WHAT THIS TASK INVOLVES: Without including any images, output the listing below exactly.

ENTRIES PROVIDED:

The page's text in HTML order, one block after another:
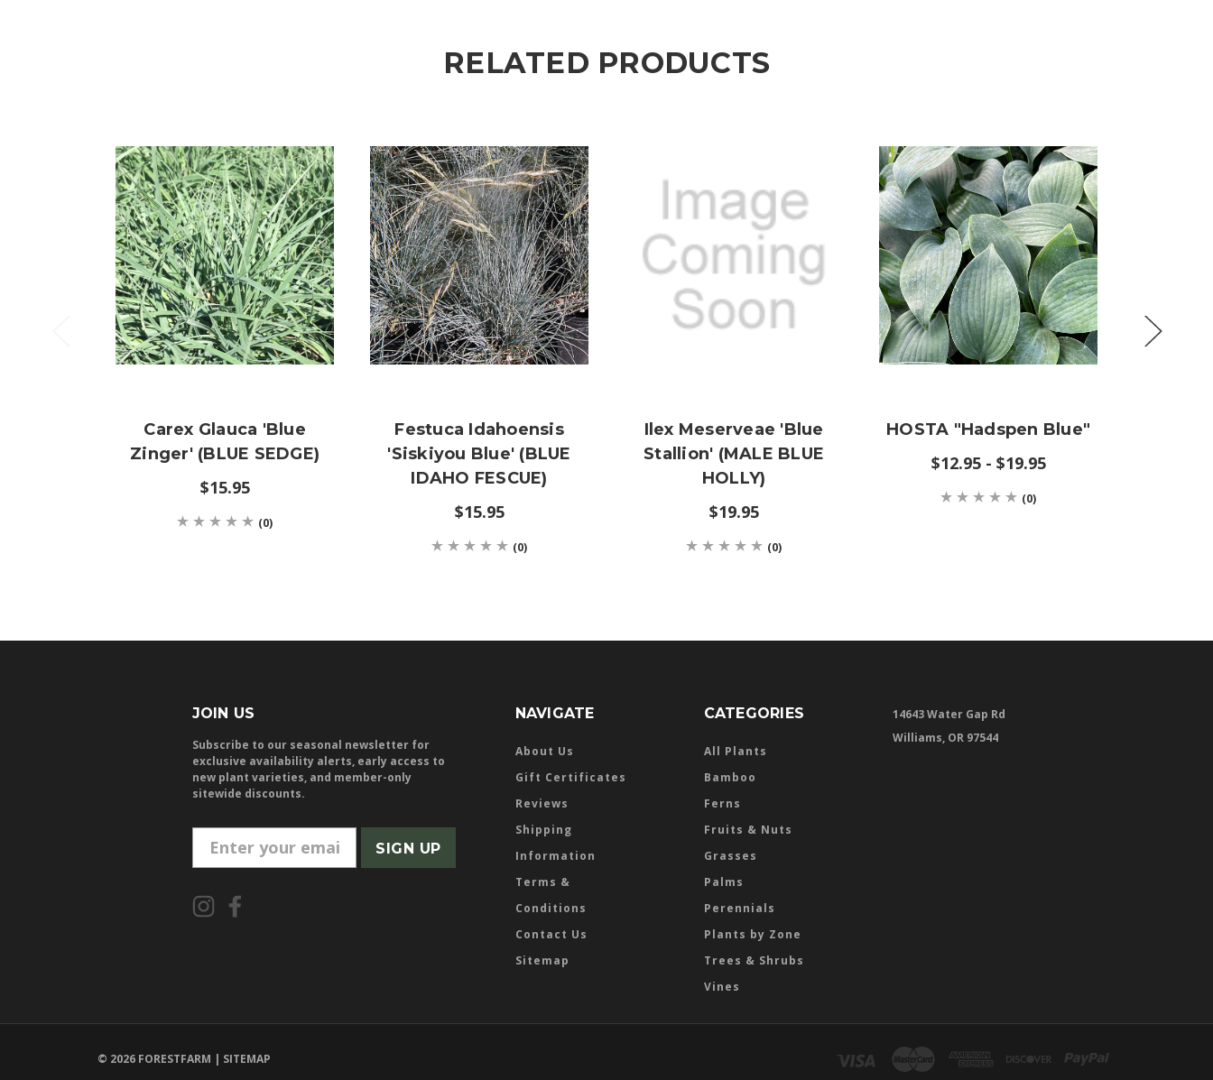
RELATED PRODUCTS
Carex Glauca 'Blue
Zinger' (BLUE SEDGE)
$15.95
(0)
Festuca Idahoensis
'Siskiyou Blue' (BLUE
IDAHO FESCUE)
$15.95
(0)
Ilex Meserveae 'Blue
Stallion' (MALE BLUE
HOLLY)
$19.95
(0)
HOSTA "Hadspen Blue"
$12.95 - $19.95
(0)
JOIN US
Subscribe to our seasonal newsletter for
exclusive availability alerts, early access to
new plant varieties, and member-only
sitewide discounts.
m
i
e
NAVIGATE
About Us
Gift Certificates
Reviews
Shipping
Information
Terms &
Conditions
Contact Us
Sitemap
CATEGORIES
All Plants
Bamboo
Ferns
Fruits & Nuts
Grasses
Palms
Perennials
Plants by Zone
Trees & Shrubs
Vines
14643 Water Gap Rd
Williams, OR 97544
© 2026 FORESTFARM | SITEMAP

COMPLETED TASK:
The page's text in HTML order, one block after another:
RELATED PRODUCTS
Carex Glauca 'Blue
Zinger' (BLUE SEDGE)
$15.95
(0)
Festuca Idahoensis
'Siskiyou Blue' (BLUE
IDAHO FESCUE)
$15.95
(0)
Ilex Meserveae 'Blue
Stallion' (MALE BLUE
HOLLY)
$19.95
(0)
HOSTA "Hadspen Blue"
$12.95 - $19.95
(0)
JOIN US
Subscribe to our seasonal newsletter for
exclusive availability alerts, early access to
new plant varieties, and member-only
sitewide discounts.
m
i
e
NAVIGATE
About Us
Gift Certificates
Reviews
Shipping
Information
Terms &
Conditions
Contact Us
Sitemap
CATEGORIES
All Plants
Bamboo
Ferns
Fruits & Nuts
Grasses
Palms
Perennials
Plants by Zone
Trees & Shrubs
Vines
14643 Water Gap Rd
Williams, OR 97544
© 2026 FORESTFARM | SITEMAP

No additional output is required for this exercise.